4.2. Implementation Details

For cStyleGAN, we train it with images of which the maximum size is 128 × 128. The input of the generator is random noise and age information, while the discriminator takes image and age information as the input. The random noise is a 500-dimensional vector and the age information is a one-hot vector with 6 dimensions (corresponding to the 6 age groups). We repeat the age information two times and concatenate it to the random noise to make a 512-dimensional vector to be the input of cStyleGAN. For faster training, we reduce the number of channels in both the generator and discriminator. A more detailed description of cStyleGAN is shown in Appendix A.

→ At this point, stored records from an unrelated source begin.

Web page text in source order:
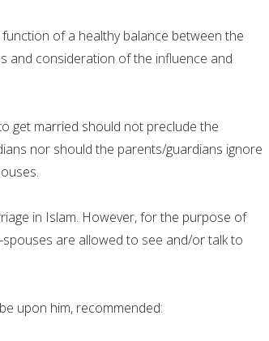
of a healthy balance between the
and consideration of the influence and
get married should not preclude the
nor should the parents/guardians ignore
in Islam. However, for the purpose of
are allowed to see and/or talk to
upon him, recommended:

For the generator of FaceGAN, we use the auto-encoder and add skip-connections to build up the Unet model. The input of the generator of FaceGAN is the face image and the age information. The resolution of the input image is 128 × 128. The age information is first encoded as a one-hot vector (6 dimensions). Then, it is resized to a tensor (128 × 128 × 6) where the entries corresponding to the target channel are filled with ones while the other channels are filled with zeros. The face image and that tensor are concatenated before feeding to the generator. The input of the cStyleGAN discriminator is also the concatenation of face image and age tensor. For the FaceGAN discriminator, the age information is fed to an upsampling block (using the transposed convolution layer) before concatenating the main flow. The network architecture of FaceGAN is described in Figure 4. Both cStyleGAN and FaceGAN are trained on the UTKFace dataset.

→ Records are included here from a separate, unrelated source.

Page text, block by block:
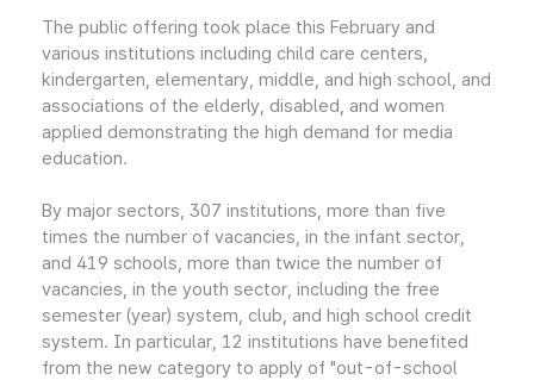
The public offering took place this February and
various institutions including child care centers,
kindergarten, elementary, middle, and high school, and
associations of the elderly, disabled, and women
applied demonstrating the high demand for media
education.
By major sectors, 307 institutions, more than five
times the number of vacancies, in the infant sector,
and 419 schools, more than twice the number of
vacancies, in the youth sector, including the free
semester (year) system, club, and high school credit
system. In particular, 12 institutions have benefited
from the new category to apply of "out-of-school
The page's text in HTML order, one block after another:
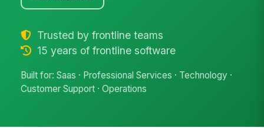
Trusted by frontline teams
15 years of frontline software
Built for: Saas · Professional Services · Technology ·
Customer Support · Operations
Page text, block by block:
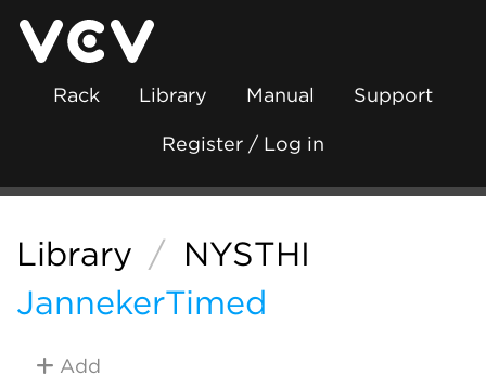
Rack Library Manual Support
Register / Log in
Library / NYSTHI
JannekerTimed
Add

For training FaceGAN, we set the learning rate to 0.0002 for both the generator and discriminator. We use the Adam optimizer [40] with

β_{1} = 0.5

and

β_{2} = 0.999

. The number of epochs is 120. We set the weight coefficients

α_{1} = 0.2, α_{2} = 0.2, α_{3} = 500, α_{4} = 1, γ = 1

.

For comparison, we implemented the CAAE model [2] and Identity-Preserved Conditional Generative Adversarial Networks (IPCGANs) model [10]. In the CAAE model, we modify the auto-encoder such that its inputs are image and age information only for a fair comparison. For training IPCGANs, we use the UTKFace dataset to first train the age classification module and then train the main model. Both compared models are trained with 128 × 128 images and 6 age groups. Each method is trained to make a single model for both age progression and age regression. In the inference phase, the inputs are arbitrary human face images without any additional information (age, gender, etc.).

4.3. The Qualitative Results

First of all, we train the cStyleGAN model on the UTKFace dataset. The synthesized outputs of cStyleGAN are shown in Figure 5. Those images are generated by the random vector z and the age information t. As we can see, by fixing the random noise z and changing the conditional age t, the model can present aging features well while maintaining the other facial features for identity preservation. This shows that the model is able to learn those two types of features separately.

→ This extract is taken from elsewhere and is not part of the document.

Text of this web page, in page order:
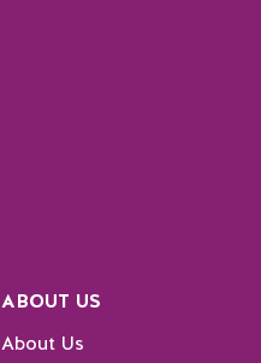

To verify the domination problem of reconstruction loss, which can overwhelm the adversarial loss, we conduct an experiment using the baseline CAAE model with Unet as the generator. We check the performance of the new model (where Unet is a generator) with the original objective function of CAAE. As we expected, in the training phase, the reconstruction loss decreased to 0 quickly and the model could not learn anything. It can be seen from Figure 6 that if we replace the auto-encoder generator with Unet, all the output images look the same as the input ones. This indicates that our hypothesis in Section 3.2 is true.

The results of the three methods are shown in Figure 7. It is easy to see that the result images of CAAE are blurry and the effect of aging features is not obvious. Since the reconstruction loss of CAAE cannot make sufficient differences in the input and output, it fails to learn the global changes. Meanwhile, our method can capture aging features well, for example, the shape of heads or the presence of beards from the young group to the old group. Additionally, our method provides images with more details than CAAE.

Compared with IPCGANs, the SS-FaceGAN method can also learn global changes better. Our method results in more realistic synthesized young faces than IPCGANs. In the case of the old group, IPCGANs learn the aging features directly from the trained age classifier. However, it only presents the local aging features (e.g., wrinkles). It sometimes results in unrealistic faces in a wide range of translational cases. For example: when predicting old faces of babyfaces, there are several dark areas and the shape of the head still remains the same.

In terms of age regression, SS-FaceGAN shows the best performance. The aging change is not evident in the case of CAAE. The synthesized young face images of IPCGANs come with artifacts, such as abnormal eyes and mouths. Moreover, the IPCGANs could not remove beards and glasses completely in young face images. In contrast, our method is able to generate realistic baby face images and show clear aging features.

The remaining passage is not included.